Another type of JOIN is an **N:1 JOIN**. Here, each row in one table matches potentially many rows in the other table.

Finally, an **N:N JOIN** is one where a group of rows in one table can match a group of rows in the other table. Note that in general, all other things equal, this type of JOIN produces a table with many more rows than either of the two (original) tables that are being JOINed.
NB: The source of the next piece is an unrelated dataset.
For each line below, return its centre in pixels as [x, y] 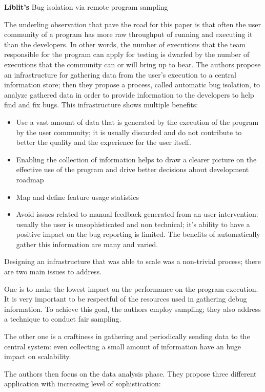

Now we'll work with an example from a real dataset. Both examples below count the number of distinct committers and the number of files in several GitHub repositories.

In [11]:
big_join_query = """
                 SELECT repo,
                     COUNT(DISTINCT c.committer.name) as num_committers,
                     COUNT(DISTINCT f.id) AS num_files
                 FROM `bigquery-public-data.github_repos.commits` AS c,
                     UNNEST(c.repo_name) AS repo
                 INNER JOIN `bigquery-public-data.github_repos.files` AS f
                     ON f.repo_name = repo
                 WHERE f.repo_name IN ( 'tensorflow/tensorflow', 'facebook/react', 'twbs/bootstrap', 'apple/swift', 'Microsoft/vscode', 'torvalds/linux')
                 GROUP BY repo
                 ORDER BY repo
                 """
##show_time_to_run(big_join_query)

small_join_query = """
                   WITH commits AS
                   (
                   SELECT COUNT(DISTINCT committer.name) AS num_committers, repo
                   FROM `bigquery-public-data.github_repos.commits`,
                       UNNEST(repo_name) as repo
                   WHERE repo IN ( 'tensorflow/tensorflow', 'facebook/react', 'twbs/bootstrap', 'apple/swift', 'Microsoft/vscode', 'torvalds/linux')
                   GROUP BY repo
                   ),
                   files AS 
                   (
                   SELECT COUNT(DISTINCT id) AS num_files, repo_name as repo
                   FROM `bigquery-public-data.github_repos.files`
                   WHERE repo_name IN ( 'tensorflow/tensorflow', 'facebook/react', 'twbs/bootstrap', 'apple/swift', 'Microsoft/vscode', 'torvalds/linux')
                   GROUP BY repo
                   )
                   SELECT commits.repo, commits.num_committers, files.num_files
                   FROM commits 
                   INNER JOIN files
                       ON commits.repo = files.repo
                   ORDER BY repo
                   """

## show_time_to_run(small_join_query)

Output:

Time to run: 13.028 seconds

Time to run: 4.413 seconds

The first query has a large N:N JOIN. By rewriting the query to decrease the size of the JOIN, we see it runs much faster.